Your assignment: Below are the entries to work from; restate word for word the portion that opens with the line containing "# to the SCORE" and closes with the line containing "sudo service song-server start (119, 1643)", keeping both.

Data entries
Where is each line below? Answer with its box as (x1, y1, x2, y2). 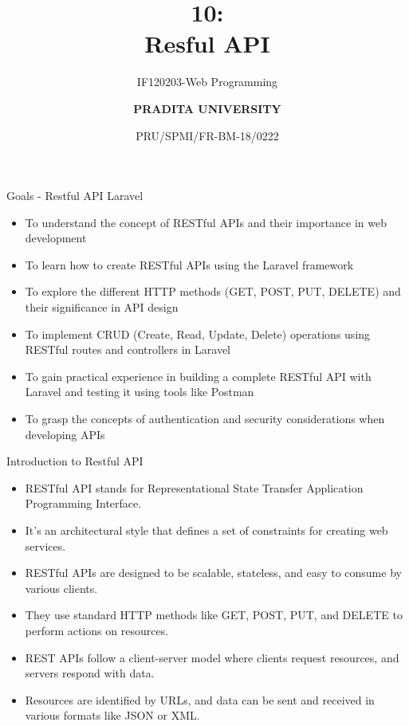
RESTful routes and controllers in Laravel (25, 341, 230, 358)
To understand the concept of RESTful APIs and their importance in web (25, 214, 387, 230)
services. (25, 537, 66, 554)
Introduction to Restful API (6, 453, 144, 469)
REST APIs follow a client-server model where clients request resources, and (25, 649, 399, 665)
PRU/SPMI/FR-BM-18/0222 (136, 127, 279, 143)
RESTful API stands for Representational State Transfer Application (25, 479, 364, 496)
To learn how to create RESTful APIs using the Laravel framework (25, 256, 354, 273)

==

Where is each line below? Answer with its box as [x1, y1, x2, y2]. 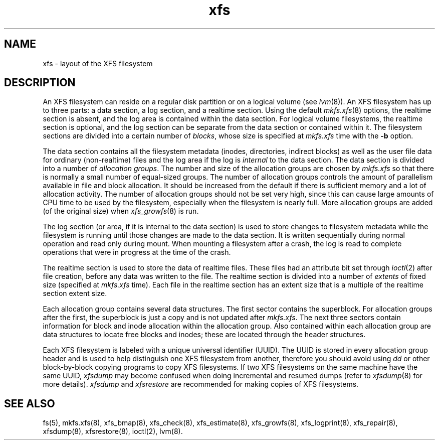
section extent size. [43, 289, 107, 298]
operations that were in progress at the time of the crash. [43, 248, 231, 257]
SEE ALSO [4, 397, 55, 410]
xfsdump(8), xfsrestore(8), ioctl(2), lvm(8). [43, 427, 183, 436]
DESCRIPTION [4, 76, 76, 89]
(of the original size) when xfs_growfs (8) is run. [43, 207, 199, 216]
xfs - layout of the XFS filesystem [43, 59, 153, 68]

--

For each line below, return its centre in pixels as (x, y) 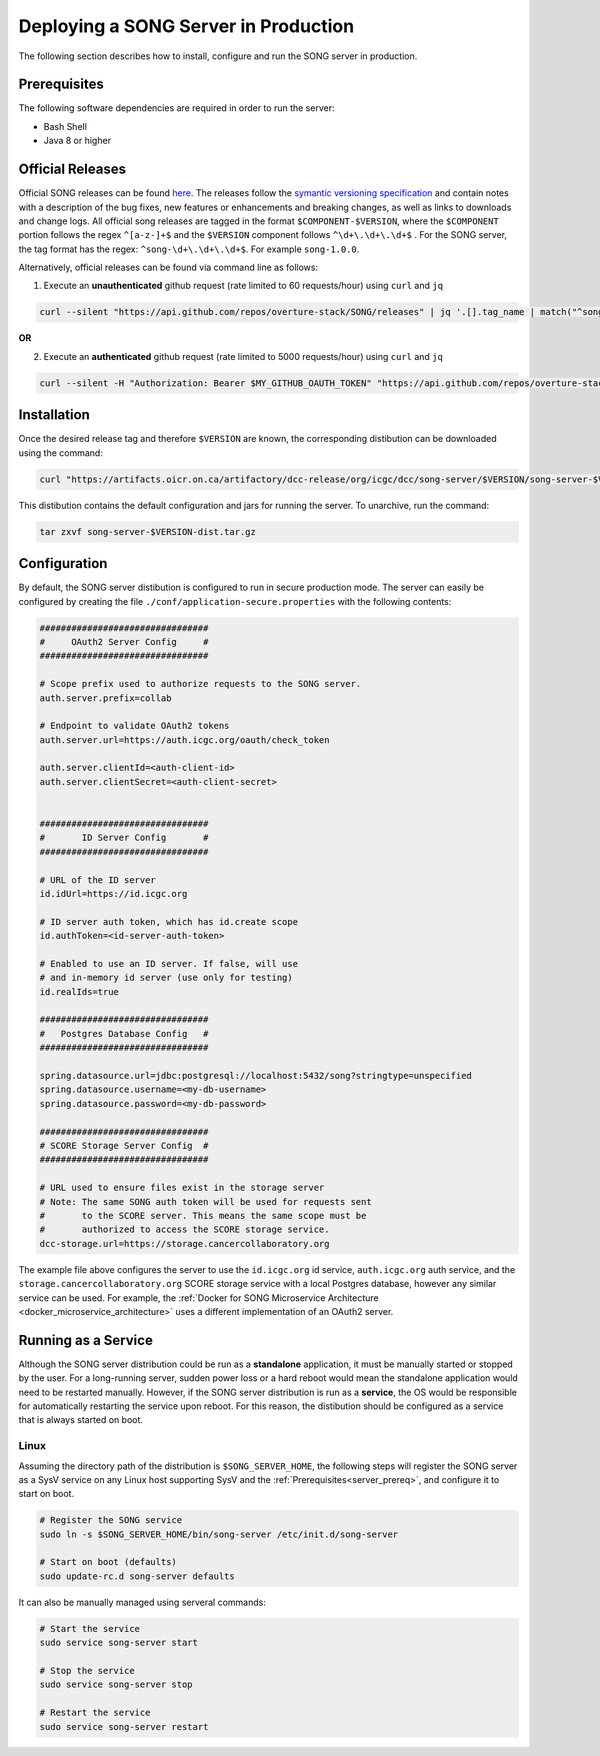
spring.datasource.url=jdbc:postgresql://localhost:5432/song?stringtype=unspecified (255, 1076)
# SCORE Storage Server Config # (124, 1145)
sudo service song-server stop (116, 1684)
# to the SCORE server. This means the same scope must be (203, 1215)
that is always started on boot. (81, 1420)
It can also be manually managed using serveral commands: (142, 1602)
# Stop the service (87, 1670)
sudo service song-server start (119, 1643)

Answer box:
# to the SCORE server. This means the same scope must be (203, 1215)
that is always started on boot. (81, 1420)
It can also be manually managed using serveral commands: (142, 1602)
# Stop the service (87, 1670)
sudo service song-server start (119, 1643)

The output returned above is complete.